- _Your assignment_
Count each line below that has the word "shares" in it, and give only the total.

- _Records for processing_
________________________________________

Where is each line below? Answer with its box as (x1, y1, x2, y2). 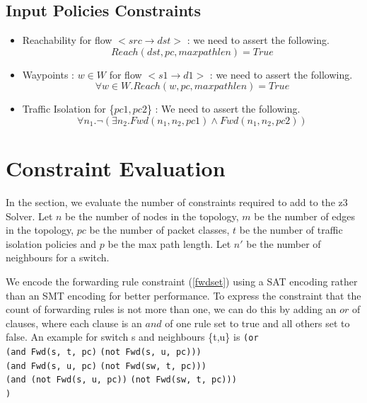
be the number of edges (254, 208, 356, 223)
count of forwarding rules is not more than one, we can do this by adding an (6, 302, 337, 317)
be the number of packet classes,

________________________________________

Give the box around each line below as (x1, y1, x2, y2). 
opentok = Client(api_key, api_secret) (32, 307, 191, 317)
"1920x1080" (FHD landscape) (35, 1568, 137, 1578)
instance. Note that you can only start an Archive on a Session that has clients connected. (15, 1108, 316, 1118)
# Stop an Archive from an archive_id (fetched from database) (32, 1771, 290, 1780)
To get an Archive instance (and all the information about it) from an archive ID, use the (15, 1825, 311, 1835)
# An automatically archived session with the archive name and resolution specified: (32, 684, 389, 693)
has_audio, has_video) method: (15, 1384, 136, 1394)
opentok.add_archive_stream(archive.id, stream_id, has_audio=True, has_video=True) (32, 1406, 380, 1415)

________________________________________

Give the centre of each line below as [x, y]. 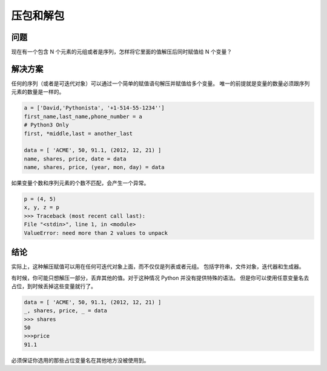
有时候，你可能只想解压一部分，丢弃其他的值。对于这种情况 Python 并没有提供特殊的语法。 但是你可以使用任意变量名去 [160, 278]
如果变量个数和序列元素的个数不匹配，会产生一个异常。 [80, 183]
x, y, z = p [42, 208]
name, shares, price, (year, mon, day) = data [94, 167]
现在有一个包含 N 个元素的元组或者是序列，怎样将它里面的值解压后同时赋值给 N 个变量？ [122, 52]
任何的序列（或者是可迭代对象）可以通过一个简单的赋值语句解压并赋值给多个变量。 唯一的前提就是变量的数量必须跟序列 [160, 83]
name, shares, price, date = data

________________________________________

- _Response below_
2